2-Domain Generalization
To test domain generalization capabilities of GCRL, we consider the Minimum Separation Distances (MSD) in the training and test domains are \(\{0.1, 0.3, 0.5\}\) and \(\{0.1, 0.2, 0.3, 0.4, 0.5, 0.6, 0.7, 0.8\}\) meters, respectively. As illustrated in Figure 6 Gale Bagi et al., 2023, our method is more robust to domain shifts compared to baseline, and it is achieving slightly better ADE, which is 8.8% on average. For OOD-Inter cases, where the test domain shift falls within the range of training domain shifts (e.g., test domain shift = 0.4), GCRL remains reusable as ADE shows insensitivity to these shifts. However, for OOD-Extra cases, where test domain shifts lie outside the range of training domain shifts, the model requires fine-tuning to maintain performance.
3-Domain Adaptation
To evaluate the efficiency of our proposed method for knowledge transfer using a synthetic dataset under an OOD-Extra case. We train both baseline and GCRL with a consistent setup and fine-tune various model components using a limited number of batches from the test domain. Each batch contains 64 samples, resulting in fine-tuning with sample sizes of \(\{1, 2, 3, 4, 5, 6\} × 64\). For baseline, we fine-tune with the optimal settings reported in their paper. For GCRL, we fine-tune the components \( p(y|x, s, z) \), \( p(x|s, z) \), \( p(s) \), and \( q(s|x) \).

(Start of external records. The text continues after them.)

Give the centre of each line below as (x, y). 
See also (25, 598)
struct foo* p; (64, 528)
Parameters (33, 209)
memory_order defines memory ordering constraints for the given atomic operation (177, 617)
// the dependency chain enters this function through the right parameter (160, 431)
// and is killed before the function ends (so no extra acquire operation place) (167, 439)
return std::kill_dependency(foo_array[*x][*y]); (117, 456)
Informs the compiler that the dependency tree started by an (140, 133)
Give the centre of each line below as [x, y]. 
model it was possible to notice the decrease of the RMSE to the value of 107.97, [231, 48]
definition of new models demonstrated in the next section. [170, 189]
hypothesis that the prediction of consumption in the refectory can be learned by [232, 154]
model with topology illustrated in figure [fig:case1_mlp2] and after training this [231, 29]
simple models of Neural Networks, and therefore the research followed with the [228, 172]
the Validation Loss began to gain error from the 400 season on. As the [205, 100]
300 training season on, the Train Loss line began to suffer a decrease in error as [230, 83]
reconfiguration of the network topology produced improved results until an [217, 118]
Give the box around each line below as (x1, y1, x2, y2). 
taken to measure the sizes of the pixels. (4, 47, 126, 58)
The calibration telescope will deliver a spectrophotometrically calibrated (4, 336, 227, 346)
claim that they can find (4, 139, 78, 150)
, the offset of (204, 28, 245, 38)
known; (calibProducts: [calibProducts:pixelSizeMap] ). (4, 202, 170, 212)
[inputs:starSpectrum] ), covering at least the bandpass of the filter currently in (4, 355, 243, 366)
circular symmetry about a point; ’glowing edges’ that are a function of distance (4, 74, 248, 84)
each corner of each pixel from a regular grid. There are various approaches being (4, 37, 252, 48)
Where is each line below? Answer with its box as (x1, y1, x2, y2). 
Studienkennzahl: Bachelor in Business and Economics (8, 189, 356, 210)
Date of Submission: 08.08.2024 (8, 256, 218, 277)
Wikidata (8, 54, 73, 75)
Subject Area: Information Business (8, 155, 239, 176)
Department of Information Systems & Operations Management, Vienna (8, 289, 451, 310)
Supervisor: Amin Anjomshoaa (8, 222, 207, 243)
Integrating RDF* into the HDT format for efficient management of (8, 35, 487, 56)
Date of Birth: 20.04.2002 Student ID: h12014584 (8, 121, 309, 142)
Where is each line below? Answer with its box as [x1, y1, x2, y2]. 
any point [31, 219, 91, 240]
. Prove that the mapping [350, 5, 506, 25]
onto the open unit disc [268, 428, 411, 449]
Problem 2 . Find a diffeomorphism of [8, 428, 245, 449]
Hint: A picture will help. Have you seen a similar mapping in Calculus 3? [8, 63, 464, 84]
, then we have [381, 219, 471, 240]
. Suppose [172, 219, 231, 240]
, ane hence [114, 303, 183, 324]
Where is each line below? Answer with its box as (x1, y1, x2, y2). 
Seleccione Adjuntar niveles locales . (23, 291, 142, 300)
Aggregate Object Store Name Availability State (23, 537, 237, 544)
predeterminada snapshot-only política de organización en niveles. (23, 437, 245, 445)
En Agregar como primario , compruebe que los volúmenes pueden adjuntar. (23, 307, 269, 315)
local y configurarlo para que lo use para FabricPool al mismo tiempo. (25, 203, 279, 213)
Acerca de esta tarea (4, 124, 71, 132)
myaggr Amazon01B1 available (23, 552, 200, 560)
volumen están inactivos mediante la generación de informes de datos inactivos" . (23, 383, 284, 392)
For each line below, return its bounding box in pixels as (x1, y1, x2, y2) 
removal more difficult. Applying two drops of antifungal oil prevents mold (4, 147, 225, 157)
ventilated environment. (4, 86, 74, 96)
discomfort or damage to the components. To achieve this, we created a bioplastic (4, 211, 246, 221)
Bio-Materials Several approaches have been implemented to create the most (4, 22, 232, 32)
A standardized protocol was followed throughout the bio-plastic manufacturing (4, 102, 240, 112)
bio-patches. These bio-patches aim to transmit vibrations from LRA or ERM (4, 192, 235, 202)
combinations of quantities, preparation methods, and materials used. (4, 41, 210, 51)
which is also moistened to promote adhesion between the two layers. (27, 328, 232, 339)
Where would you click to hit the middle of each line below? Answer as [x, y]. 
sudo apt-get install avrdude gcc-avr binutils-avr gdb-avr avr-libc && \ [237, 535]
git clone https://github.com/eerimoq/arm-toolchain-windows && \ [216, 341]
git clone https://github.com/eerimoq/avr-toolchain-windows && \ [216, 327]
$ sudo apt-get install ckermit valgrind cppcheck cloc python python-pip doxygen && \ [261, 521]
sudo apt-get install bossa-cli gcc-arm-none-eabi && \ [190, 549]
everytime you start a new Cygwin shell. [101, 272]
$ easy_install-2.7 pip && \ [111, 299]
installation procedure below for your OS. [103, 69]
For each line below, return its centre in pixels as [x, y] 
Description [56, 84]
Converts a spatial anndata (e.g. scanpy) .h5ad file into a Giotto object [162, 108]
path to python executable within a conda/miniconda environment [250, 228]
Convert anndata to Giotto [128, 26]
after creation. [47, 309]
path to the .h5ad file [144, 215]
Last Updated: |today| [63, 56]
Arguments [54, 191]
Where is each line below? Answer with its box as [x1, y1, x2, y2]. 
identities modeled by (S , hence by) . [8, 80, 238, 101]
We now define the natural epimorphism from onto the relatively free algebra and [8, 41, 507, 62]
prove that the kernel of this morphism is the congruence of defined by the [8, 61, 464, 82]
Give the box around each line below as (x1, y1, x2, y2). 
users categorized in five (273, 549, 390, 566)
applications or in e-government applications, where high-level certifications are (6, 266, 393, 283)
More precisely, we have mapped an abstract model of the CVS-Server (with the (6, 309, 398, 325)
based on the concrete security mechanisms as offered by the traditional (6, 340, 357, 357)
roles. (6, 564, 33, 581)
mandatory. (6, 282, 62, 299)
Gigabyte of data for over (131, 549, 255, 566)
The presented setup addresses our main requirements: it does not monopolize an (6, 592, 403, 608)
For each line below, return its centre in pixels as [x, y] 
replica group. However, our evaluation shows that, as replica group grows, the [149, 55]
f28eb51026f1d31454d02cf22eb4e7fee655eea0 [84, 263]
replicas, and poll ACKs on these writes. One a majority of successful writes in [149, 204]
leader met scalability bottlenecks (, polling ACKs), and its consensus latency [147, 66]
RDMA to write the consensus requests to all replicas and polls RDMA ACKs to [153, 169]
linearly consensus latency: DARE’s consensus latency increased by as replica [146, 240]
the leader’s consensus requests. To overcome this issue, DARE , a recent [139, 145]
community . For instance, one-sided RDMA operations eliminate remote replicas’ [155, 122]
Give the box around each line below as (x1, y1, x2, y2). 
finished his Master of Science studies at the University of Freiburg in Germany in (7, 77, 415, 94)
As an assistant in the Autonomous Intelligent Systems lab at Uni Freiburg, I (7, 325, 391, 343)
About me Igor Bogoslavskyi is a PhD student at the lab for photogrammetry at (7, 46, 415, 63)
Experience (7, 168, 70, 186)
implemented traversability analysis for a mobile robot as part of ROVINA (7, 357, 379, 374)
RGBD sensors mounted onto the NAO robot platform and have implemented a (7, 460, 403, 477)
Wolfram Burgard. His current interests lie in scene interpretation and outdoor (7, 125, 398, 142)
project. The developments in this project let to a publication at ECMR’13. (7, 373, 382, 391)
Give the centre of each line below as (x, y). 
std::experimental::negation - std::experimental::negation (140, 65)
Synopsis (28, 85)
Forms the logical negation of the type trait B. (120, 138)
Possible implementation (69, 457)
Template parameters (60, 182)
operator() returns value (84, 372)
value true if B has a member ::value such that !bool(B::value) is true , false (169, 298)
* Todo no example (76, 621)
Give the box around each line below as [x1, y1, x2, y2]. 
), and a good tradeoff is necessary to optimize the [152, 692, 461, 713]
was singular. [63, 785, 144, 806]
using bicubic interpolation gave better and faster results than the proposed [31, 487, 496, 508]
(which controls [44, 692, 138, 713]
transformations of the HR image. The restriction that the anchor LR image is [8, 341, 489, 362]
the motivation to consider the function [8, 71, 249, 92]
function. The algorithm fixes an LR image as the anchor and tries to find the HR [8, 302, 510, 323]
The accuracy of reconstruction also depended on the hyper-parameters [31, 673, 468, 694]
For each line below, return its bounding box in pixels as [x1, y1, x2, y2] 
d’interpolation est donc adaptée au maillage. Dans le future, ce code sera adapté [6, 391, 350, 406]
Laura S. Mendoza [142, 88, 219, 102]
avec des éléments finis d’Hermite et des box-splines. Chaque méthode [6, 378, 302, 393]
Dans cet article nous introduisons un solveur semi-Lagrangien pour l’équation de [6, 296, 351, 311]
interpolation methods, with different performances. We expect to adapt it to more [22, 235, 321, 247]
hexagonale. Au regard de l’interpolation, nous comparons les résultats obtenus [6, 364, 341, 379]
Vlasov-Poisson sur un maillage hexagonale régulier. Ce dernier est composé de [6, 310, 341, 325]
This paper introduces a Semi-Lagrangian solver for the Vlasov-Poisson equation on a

As illustrated in Figure 7 Gale Bagi et al., 2023, GCRL adapts to the new environment more rapidly and demonstrates greater robustness to OOD-Extra shifts compared to baseline, improving evaluation metric by an average of 34.3% over baseline.
4-Generative Bonus
Since GCRL is a generative approach, we can generate multiple future trajectories per sample and select the best of them to tackle the multi-modality of trajectories. Therefore, we use a hyper-parameter N in testing to determine the number of generated trajectories per sample. Figure 4 Gale Bagi et al., 2023 illustrates the significant impact that a generative approach can have in the performance. According to Figure 5 Gale Bagi et al., 2023 the qualitative results also suggest that a generative approach can be useful in motion forecasting as it is able to generate diverse trajectories.